YOUR GOAL. In the entries below, find the line with "J&J Pest Control" and the line with "hydrated skin.". Return those two lines and all lines between them, exactly.

[Saved entries]
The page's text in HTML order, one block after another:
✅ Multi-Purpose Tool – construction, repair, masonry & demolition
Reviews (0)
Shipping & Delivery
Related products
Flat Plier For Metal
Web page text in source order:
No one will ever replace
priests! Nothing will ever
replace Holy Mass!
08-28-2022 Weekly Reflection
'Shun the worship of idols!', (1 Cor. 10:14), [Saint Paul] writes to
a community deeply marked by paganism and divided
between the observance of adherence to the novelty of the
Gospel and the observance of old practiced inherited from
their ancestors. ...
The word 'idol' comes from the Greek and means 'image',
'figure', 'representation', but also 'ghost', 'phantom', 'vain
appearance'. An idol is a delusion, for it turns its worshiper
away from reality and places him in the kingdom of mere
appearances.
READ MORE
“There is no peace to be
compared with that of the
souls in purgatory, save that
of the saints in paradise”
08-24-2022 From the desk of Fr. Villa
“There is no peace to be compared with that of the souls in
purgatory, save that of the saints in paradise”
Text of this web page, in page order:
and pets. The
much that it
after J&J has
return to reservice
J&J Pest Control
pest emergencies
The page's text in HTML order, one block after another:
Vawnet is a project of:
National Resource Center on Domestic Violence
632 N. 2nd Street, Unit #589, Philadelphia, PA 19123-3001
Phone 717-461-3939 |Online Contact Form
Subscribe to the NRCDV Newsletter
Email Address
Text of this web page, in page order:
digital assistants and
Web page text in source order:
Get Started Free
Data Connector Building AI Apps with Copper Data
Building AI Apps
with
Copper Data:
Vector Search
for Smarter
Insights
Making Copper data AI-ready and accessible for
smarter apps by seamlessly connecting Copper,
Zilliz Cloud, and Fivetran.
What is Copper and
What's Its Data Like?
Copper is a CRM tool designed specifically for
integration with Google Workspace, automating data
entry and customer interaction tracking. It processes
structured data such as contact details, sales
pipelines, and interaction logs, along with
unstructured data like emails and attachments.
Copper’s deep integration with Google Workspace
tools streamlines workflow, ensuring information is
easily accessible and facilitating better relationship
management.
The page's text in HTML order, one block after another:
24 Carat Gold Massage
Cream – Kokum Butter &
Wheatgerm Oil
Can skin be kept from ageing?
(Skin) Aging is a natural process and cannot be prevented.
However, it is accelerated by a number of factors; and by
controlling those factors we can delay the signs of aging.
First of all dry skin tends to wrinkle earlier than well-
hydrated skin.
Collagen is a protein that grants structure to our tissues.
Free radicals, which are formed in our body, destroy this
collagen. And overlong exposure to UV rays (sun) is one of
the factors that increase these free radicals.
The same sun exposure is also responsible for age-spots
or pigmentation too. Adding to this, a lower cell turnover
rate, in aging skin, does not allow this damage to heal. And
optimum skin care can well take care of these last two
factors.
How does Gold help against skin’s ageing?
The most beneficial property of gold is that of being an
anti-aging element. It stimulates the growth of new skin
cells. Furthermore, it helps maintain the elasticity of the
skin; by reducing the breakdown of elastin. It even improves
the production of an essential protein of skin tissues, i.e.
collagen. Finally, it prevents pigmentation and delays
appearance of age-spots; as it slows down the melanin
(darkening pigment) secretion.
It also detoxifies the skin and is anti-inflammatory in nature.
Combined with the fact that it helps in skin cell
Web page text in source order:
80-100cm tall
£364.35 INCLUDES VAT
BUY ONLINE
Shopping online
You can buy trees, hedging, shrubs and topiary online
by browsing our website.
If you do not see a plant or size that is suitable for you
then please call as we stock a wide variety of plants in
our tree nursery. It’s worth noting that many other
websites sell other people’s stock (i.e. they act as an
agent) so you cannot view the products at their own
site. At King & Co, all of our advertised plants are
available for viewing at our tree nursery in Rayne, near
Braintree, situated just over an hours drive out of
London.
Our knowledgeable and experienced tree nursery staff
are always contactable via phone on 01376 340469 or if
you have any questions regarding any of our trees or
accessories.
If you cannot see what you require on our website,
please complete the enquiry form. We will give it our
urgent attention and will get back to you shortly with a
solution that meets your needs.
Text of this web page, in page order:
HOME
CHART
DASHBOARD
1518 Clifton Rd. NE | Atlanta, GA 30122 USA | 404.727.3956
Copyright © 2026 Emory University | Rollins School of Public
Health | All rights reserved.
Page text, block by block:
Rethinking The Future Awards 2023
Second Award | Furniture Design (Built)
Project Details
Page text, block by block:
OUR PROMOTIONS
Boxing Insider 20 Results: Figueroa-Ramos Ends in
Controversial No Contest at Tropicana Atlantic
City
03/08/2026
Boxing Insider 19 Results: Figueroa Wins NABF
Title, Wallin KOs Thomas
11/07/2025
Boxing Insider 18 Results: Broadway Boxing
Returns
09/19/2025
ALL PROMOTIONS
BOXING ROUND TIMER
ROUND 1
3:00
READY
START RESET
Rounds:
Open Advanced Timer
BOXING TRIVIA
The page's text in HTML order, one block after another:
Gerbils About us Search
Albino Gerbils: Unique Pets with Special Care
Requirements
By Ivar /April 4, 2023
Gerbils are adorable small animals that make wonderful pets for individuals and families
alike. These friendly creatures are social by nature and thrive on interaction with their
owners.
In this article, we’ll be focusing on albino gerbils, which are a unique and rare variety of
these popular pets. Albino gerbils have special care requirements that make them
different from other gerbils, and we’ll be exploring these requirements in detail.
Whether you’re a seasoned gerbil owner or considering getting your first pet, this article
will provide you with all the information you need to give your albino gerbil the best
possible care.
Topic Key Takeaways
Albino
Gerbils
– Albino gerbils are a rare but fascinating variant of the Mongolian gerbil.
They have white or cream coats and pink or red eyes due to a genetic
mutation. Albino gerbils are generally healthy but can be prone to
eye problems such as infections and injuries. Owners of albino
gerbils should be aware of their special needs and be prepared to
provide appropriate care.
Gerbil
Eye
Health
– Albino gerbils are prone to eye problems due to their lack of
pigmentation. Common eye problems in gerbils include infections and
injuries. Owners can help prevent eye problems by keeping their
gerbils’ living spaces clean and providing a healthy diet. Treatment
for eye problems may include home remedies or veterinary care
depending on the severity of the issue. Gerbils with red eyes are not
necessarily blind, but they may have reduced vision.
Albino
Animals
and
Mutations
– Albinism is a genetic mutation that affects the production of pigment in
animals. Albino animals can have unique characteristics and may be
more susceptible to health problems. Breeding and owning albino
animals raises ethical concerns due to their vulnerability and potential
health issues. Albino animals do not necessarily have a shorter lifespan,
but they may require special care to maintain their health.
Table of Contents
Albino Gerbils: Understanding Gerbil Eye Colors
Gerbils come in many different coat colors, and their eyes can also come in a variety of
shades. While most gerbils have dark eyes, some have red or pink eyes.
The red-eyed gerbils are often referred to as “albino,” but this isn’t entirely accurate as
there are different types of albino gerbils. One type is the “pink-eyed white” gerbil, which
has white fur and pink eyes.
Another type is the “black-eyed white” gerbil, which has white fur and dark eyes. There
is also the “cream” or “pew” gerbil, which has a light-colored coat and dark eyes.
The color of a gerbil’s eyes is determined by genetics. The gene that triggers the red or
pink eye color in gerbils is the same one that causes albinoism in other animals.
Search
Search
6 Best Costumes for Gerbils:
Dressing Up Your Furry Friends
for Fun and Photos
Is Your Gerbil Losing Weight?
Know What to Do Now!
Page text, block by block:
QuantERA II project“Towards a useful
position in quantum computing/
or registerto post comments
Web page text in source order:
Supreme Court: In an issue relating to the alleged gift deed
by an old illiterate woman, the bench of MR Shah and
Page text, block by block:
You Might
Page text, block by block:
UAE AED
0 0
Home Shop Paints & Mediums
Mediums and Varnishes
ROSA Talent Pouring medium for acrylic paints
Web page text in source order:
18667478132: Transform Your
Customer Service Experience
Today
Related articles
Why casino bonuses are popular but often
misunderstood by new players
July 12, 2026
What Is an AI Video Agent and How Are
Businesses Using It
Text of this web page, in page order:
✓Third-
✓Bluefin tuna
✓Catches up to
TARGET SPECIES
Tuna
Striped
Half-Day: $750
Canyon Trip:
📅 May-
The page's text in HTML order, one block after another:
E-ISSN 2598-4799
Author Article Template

EXERCISE RESULT.
J&J Pest Control
pest emergencies
The page's text in HTML order, one block after another:
Vawnet is a project of:
National Resource Center on Domestic Violence
632 N. 2nd Street, Unit #589, Philadelphia, PA 19123-3001
Phone 717-461-3939 |Online Contact Form
Subscribe to the NRCDV Newsletter
Email Address
Text of this web page, in page order:
digital assistants and
Web page text in source order:
Get Started Free
Data Connector Building AI Apps with Copper Data
Building AI Apps
with
Copper Data:
Vector Search
for Smarter
Insights
Making Copper data AI-ready and accessible for
smarter apps by seamlessly connecting Copper,
Zilliz Cloud, and Fivetran.
What is Copper and
What's Its Data Like?
Copper is a CRM tool designed specifically for
integration with Google Workspace, automating data
entry and customer interaction tracking. It processes
structured data such as contact details, sales
pipelines, and interaction logs, along with
unstructured data like emails and attachments.
Copper’s deep integration with Google Workspace
tools streamlines workflow, ensuring information is
easily accessible and facilitating better relationship
management.
The page's text in HTML order, one block after another:
24 Carat Gold Massage
Cream – Kokum Butter &
Wheatgerm Oil
Can skin be kept from ageing?
(Skin) Aging is a natural process and cannot be prevented.
However, it is accelerated by a number of factors; and by
controlling those factors we can delay the signs of aging.
First of all dry skin tends to wrinkle earlier than well-
hydrated skin.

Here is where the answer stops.